▸ **ASSIGNED TASK**: Below are the records. List every line holding the word "estimates".

▸ **DATA PROVIDED**:
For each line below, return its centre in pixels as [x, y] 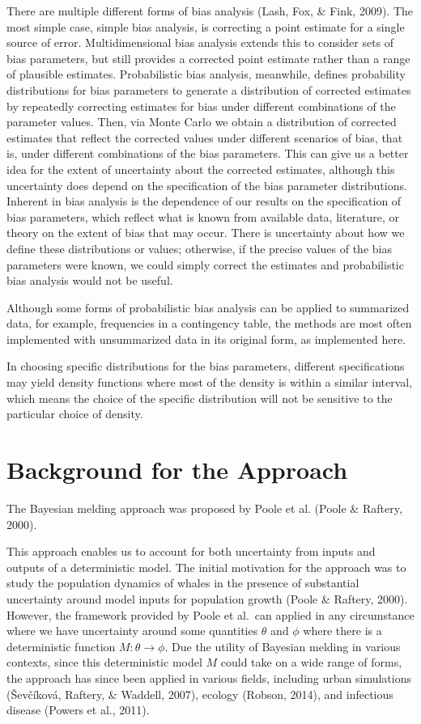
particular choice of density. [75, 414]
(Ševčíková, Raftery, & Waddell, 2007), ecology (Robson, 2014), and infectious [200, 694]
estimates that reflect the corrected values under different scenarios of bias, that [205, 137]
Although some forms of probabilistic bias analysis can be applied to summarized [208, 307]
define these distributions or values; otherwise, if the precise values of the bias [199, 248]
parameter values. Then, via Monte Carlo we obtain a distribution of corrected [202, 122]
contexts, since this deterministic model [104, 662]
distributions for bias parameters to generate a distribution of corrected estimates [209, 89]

---

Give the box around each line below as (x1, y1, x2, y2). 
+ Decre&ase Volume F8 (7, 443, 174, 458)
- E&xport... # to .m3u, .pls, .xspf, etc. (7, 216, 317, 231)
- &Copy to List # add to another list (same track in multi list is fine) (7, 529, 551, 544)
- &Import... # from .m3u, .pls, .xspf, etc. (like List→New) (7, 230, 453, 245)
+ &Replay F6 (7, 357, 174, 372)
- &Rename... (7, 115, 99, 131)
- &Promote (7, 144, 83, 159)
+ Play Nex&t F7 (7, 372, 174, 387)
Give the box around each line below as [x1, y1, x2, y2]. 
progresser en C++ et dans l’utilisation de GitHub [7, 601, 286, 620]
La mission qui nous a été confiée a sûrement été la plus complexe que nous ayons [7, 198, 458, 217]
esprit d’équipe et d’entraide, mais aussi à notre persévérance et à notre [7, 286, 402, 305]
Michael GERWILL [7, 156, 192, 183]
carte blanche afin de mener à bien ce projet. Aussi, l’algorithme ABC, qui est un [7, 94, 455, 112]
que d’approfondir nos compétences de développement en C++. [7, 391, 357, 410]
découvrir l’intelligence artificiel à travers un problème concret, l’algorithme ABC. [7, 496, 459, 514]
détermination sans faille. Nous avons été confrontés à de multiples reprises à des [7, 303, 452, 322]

▸ **RESULT**:
estimates that reflect the corrected values under different scenarios of bias, that [205, 137]
distributions for bias parameters to generate a distribution of corrected estimates [209, 89]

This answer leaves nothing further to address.